Lenczowski was invited to serve on the governing boards of numerous learned societies and centers of research. He spoke or lectured at St Antony's College, Oxford, the Hebrew University of Jerusalem, the universities of Geneva, Tehran, and Toronto, the American University of Beirut, the Royal Institute of International Affairs (Chatham House), the National War College (Washington, D.C.), the Army War College (Pennsylvania), and Stanford University's Hoover Institution. Lenczowski's humanism inspired in him a love of the law, a belief in social justice, and hope for world peace.

==List of books==
George Lenczowski, Russia and the West in Iran (1949)

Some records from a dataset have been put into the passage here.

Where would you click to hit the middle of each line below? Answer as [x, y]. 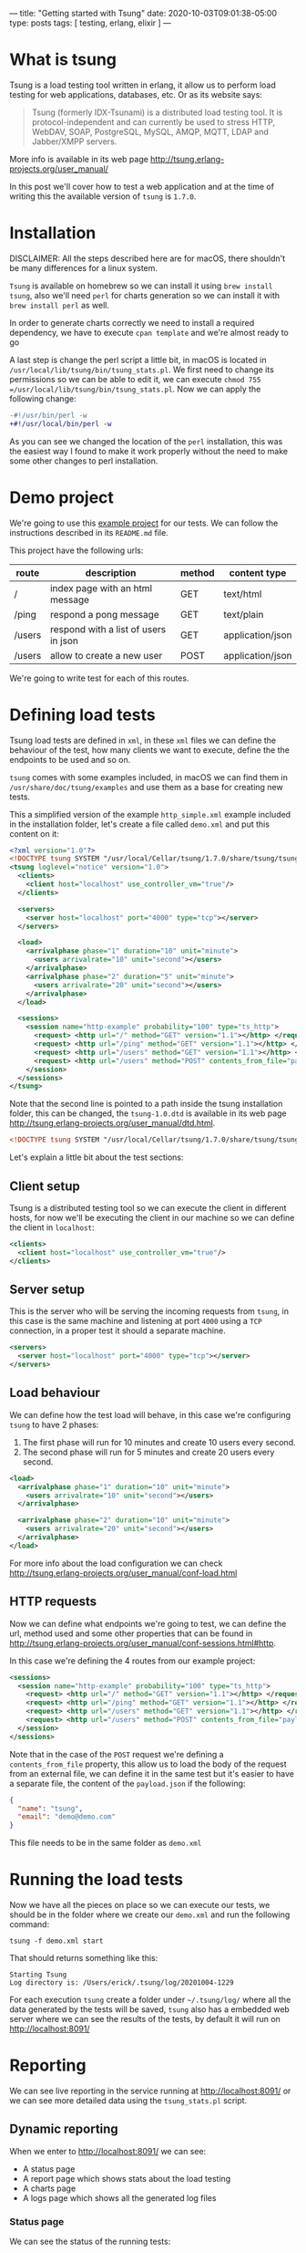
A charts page [49, 2188]
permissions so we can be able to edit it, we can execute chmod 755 [135, 379]
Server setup [47, 1289]
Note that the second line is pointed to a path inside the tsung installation [146, 1104]
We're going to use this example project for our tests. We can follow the [144, 523]
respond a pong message [104, 614]
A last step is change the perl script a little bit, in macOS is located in [138, 360]
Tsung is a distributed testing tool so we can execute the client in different [148, 1207]

George Lenczowski, The Middle East in World Affairs (1952)

George Lenczowski, Oil And State In The Middle East (1960)

George Lenczowski, Ed., The Political Awakening In The Middle East (1970)

George Lenczowski, Political Elites in the Middle East (United States Interests in the Middle East) (Jul 1975)

George Lenczowski, Iran Under the Pahlavis (Hoover Institution publication) (Dec 1978)

George Lenczowski. American Presidents and the Middle East. Duke University Press, 1990. ISBN 0-8223-0972-6.